Priscilla, portanto, parece um projeto destinado a Sofia, por mais que um poderia imaginar que fosse Lisa Marie com quem ela mais se identifica - e agora lembro que ela dirigiu Rashida Jones em On The Rocks e Emma Watson em The Bling Ring. Que ela tenha feito dele também o seu Vertigo, torna tudo mais interessante.


MITOS, ÍCONES E IDEIAS

Quando sugeri a possibilidade na redação do Outra Hora recebi alguns xingamentos e ameaças (talvez nem tanto), mas a comparação me parece bem óbvia, tanto de um ponto de vista prático como teórico.

Prático porque, assim que encontra Elvis, Priscilla começa a ser modificada tal qual Judy foi por Scottie. São muitos os planos detalhe na primeira metade que mostram essa transformação: os esmaltes, as cartas, os cílios, sempre de ângulos naturais que enfatizam um aspecto manual e também encantado, um olhar e toque delicado em um mundo hiper estilizado (quase como se Wes Anderson não fosse esquizofrênico). Sofia recria até mesmo a cena na loja de roupas e a caminhada materializadora de Kim Novak, quando Priscilla, já transformada, se apresenta a Elvis e seus parças.

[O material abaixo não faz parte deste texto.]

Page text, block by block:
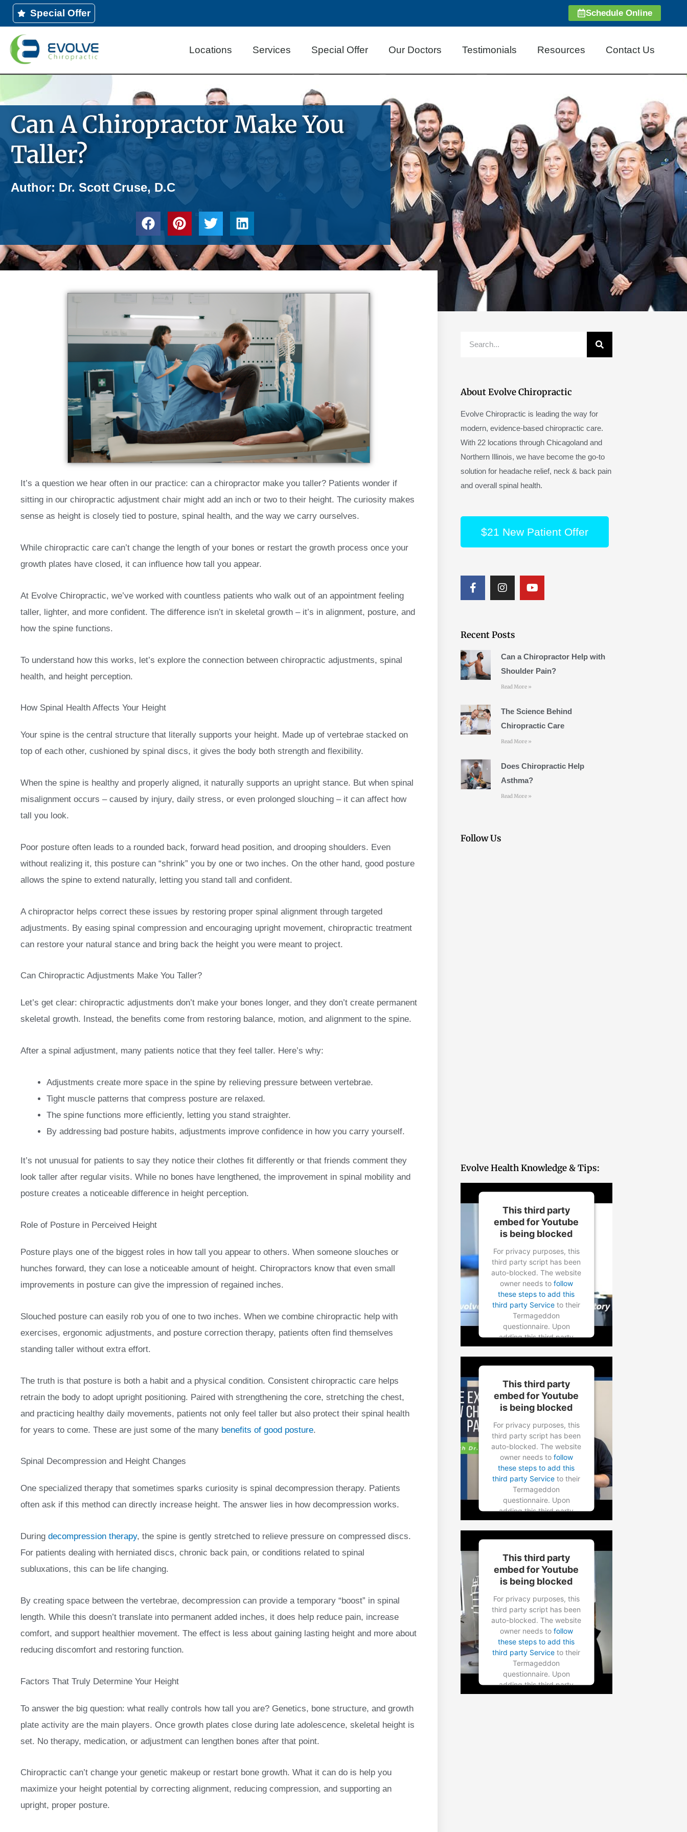
Skip
content
Special Offer Schedule Online
Locations Services Special Offer Our Doctors Testimonials Resources Contact Us
Can A Chiropractor Make You
Taller?
Author: Dr. Scott Cruse, D.C
It’s a question we hear often in our practice: can a chiropractor make you taller? Patients wonder if
sitting in our chiropractic adjustment chair might add an inch or two to their height. The curiosity makes
sense as height is closely tied to posture, spinal health, and the way we carry ourselves.
While chiropractic care can’t change the length of your bones or restart the growth process once your
growth plates have closed, it can influence how tall you appear.
At Evolve Chiropractic, we’ve worked with countless patients who walk out of an appointment feeling
taller, lighter, and more confident. The difference isn’t in skeletal growth – it’s in alignment, posture, and
how the spine functions.
To understand how this works, let’s explore the connection between chiropractic adjustments, spinal
health, and height perception.
How Spinal Health Affects Your Height
Your spine is the central structure that literally supports your height. Made up of vertebrae stacked on
top of each other, cushioned by spinal discs, it gives the body both strength and flexibility.
When the spine is healthy and properly aligned, it naturally supports an upright stance. But when spinal
misalignment occurs – caused by injury, daily stress, or even prolonged slouching – it can affect how
tall you look.
Poor posture often leads to a rounded back, forward head position, and drooping shoulders. Even
without realizing it, this posture can “shrink” you by one or two inches. On the other hand, good posture
allows the spine to extend naturally, letting you stand tall and confident.
A chiropractor helps correct these issues by restoring proper spinal alignment through targeted
adjustments. By easing spinal compression and encouraging upright movement, chiropractic treatment
can restore your natural stance and bring back the height you were meant to project.
Can Chiropractic Adjustments Make You Taller?
Let’s get clear: chiropractic adjustments don’t make your bones longer, and they don’t create permanent
skeletal growth. Instead, the benefits come from restoring balance, motion, and alignment to the spine.
After a spinal adjustment, many patients notice that they feel taller. Here’s why:
Adjustments create more space in the spine by relieving pressure between vertebrae.
Tight muscle patterns that compress posture are relaxed.
The spine functions more efficiently, letting you stand straighter.
By addressing bad posture habits, adjustments improve confidence in how you carry yourself.
It’s not unusual for patients to say they notice their clothes fit differently or that friends comment they
look taller after regular visits. While no bones have lengthened, the improvement in spinal mobility and
posture creates a noticeable difference in height perception.
Role of Posture in Perceived Height
Posture plays one of the biggest roles in how tall you appear to others. When someone slouches or
hunches forward, they can lose a noticeable amount of height. Chiropractors know that even small
improvements in posture can give the impression of regained inches.
Slouched posture can easily rob you of one to two inches. When we combine chiropractic help with
exercises, ergonomic adjustments, and posture correction therapy, patients often find themselves
standing taller without extra effort.
The truth is that posture is both a habit and a physical condition. Consistent chiropractic care helps
retrain the body to adopt upright positioning. Paired with strengthening the core, stretching the chest,
and practicing healthy daily movements, patients not only feel taller but also protect their spinal health
for years to come. These are just some of the many benefits of good posture.
Spinal Decompression and Height Changes
One specialized therapy that sometimes sparks curiosity is spinal decompression therapy. Patients
often ask if this method can directly increase height. The answer lies in how decompression works.
During decompression therapy, the spine is gently stretched to relieve pressure on compressed discs.
For patients dealing with herniated discs, chronic back pain, or conditions related to spinal
subluxations, this can be life changing.
By creating space between the vertebrae, decompression can provide a temporary “boost” in spinal
length. While this doesn’t translate into permanent added inches, it does help reduce pain, increase
comfort, and support healthier movement. The effect is less about gaining lasting height and more about
reducing discomfort and restoring function.
Factors That Truly Determine Your Height
To answer the big question: what really controls how tall you are? Genetics, bone structure, and growth
plate activity are the main players. Once growth plates close during late adolescence, skeletal height is
set. No therapy, medication, or adjustment can lengthen bones after that point.
Chiropractic can’t change your genetic makeup or restart bone growth. What it can do is help you
maximize your height potential by correcting alignment, reducing compression, and supporting an
upright, proper posture.
About Evolve Chiropractic
Evolve Chiropractic is leading the way for
modern, evidence-based chiropractic care.
With 22 locations through Chicagoland and
Northern Illinois, we have become the go-to
solution for headache relief, neck & back pain
and overall spinal health.
$21 New Patient Offer
F
a
c
o
o
k
I
n
s
g
r
a
m
o
u
Recent Posts
Can a Chiropractor Help with
Shoulder Pain?
Read More »
The Science Behind
Chiropractic Care
Read More »
Does Chiropractic Help
Asthma?
Read More »
Follow Us
Evolve Health Knowledge & Tips:
This third party
embed for Youtube
is being blocked
For privacy purposes, this
third party script has been
auto-blocked. The website
owner needs to follow
these steps to add this
third party Service to their
Termageddon
questionnaire. Upon
adding this third party
Service to the
questionnaire, this third
to load based on user
consent choices.
Powered by Usercentrics
Consent Management
Platform
This third party
embed for Youtube
is being blocked
For privacy purposes, this
third party script has been
auto-blocked. The website
owner needs to follow
these steps to add this
third party Service to their
Termageddon
questionnaire. Upon
adding this third party
Service to the
questionnaire, this third
to load based on user
consent choices.
Powered by Usercentrics
Consent Management
Platform
This third party
embed for Youtube
is being blocked
For privacy purposes, this
third party script has been
auto-blocked. The website
owner needs to follow
these steps to add this
third party Service to their
Termageddon
questionnaire. Upon
adding this third party
Service to the

Mas se Vertigo contava também com as luzes em seu jogo de segredos e revelações, Coppola está menos interessada na ontologia do olhar e mais na do mundo no qual imerge - algo que a decupagem austera reverbera. Assim, por praticamente todo o filme as luzes difusas e leves (uma marca visual de sua carreira) parecem deixar todos banhados por sombras, em um limbo onde nunca tomam o papel central - este, só poderia ser, do ser humano mais popular do planeta na metade do século 20.

E aí entramos em campo teórico: o Elvis de Sofia Coppola (canalizando o Elvis de Priscilla Presley, produtora do filme), mesmo sendo talvez o mais próximo de representar o ser humano por trás do artista, é uma figura idealizada, de beleza desconcertante e com uma aura que infere em tudo ao seu redor. Falando baixo pela maior parte da projeção, Jacob Elordi é quase como um buraco negro, que puxa toda a luz e toda a matéria para si, até que o que sobra não seja nada exceto um fantasma, uma ideia esvaziada de esposa que ele sonhava em ter - e assistir a fabricação de Cailee Spaeny é algo devidamente desconfortável, sendo que a atriz joga e segura tudo pra dentro.

O próprio filme é construído em torno desse esvaziamento, a montagem em torno de elipses do que deveriam ser os momentos dramáticos reforça a sensação de redoma em torno de Priscilla. Diferente da grande maioria das autobiografias, não é um filme que procura pequenas catarses em acontecimentos específicos, mas em construir esse cotidiano constante, do qual é impossível se libertar. A sensação é de um filme que nunca “acontece”, de um conto de fadas preso nos desenrolares do final feliz, do ponto de vista de uma entidade invasora (Priscilla, a personagem, mas também o olhar de Sofia e Priscilla, a mulher) que revela as manchas do paraíso.

E quando ela decide deixar Elvis e a esmagadora atmosfera construída em Graceland, o filme acaba com a consciência (de personagem, diretora, Priscilla) de que não importa o que aconteça fora dali, a transformação sofrida por aquela menina seria eterna. Assim como seu amor por Elvis, seu amor pela ideia.

O que, por fim, me leva a frase professada por Gloria Grahame em No Silêncio da Noite (1950), dita sobre o personagem de Humphrey Bogart, o qual Elvis assiste hipnotizado em uma cena do filme:

Eu nasci quando ele me beijou. Eu morri quando ele me deixou. Eu vivi algumas semanas enquanto ele me amou.

Frase que, como bem sabe quem assistiu ao filme de Nicholas Ray, encontra seu verdadeiro impacto quando repetida pelo homem que, já aquela altura, não mais era se não um ícone. Uma ideia. Uma idealização. E estes jamais poderiam viver no mundo real, mesmo que tentassem. Mesmo que quisessem.